Goconut by 23red from the Confectionery report 2016
Coconut water in a chocolate shell? We’re in! Goconut offers a quick energy boost for the health-conscious snacker who’s always on the go. Golf ball-sized and chocolate coated, the spheres contain an inner layer of coconut flesh and a coconut water centre, ideal for both pre and post workout in their three variants – ‘boost’, ‘relax’ or ‘load up’. As the fastest-growing soft drink in the sector, virtually anything coconut water-based in the current market is a near-guarantee for success, and with consumers increasingly demanding healthier snack options, Goconut may have cracked it.
Misfits Cider by Coley Porter Bell from the Beer and Cider report 2016
Food waste is a big issue in Britain.

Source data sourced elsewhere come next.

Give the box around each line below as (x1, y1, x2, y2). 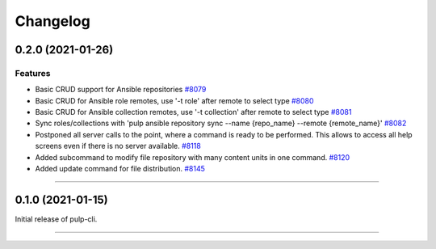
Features (15, 67, 51, 78)
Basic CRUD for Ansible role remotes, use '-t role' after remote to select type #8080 (35, 95, 314, 105)
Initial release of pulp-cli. (15, 214, 98, 224)
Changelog (15, 12, 90, 30)
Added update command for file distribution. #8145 (35, 164, 206, 174)
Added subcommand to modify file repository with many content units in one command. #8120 (35, 152, 350, 162)
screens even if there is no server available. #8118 (35, 141, 201, 151)
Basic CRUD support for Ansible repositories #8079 (35, 85, 207, 95)

Retailers and consumers alike are becoming increasingly aware of the issues surrounding food waste (see our Waste Not Want Not campaign), with millions of tonnes of produce banished from supermarket shelves every year due to displeasing aesthetics. Enter Misfits, great-tasting cider made from misshapen fruit. “‘Misfits’ believes no fruit should go to waste, which is why our cider is made only from the fruits too ‘ugly’ to make it to supermarket shelves,” says Alex Ririe, managing partner at Coley Porter Bell. “We embrace their strange little imperfect-ness – and we believe everyone else should too. After all: an apple (or pear) by any other name tastes just as sweet.” With strong ties in social media, the brand appeals to fun-loving festivalgoers, and collaborates with PYO farms to get consumers involved in the cidermaking process.
Retailers need to move with the times. So we regularly challenge design agencies to come up with solutions to the problems retailers face.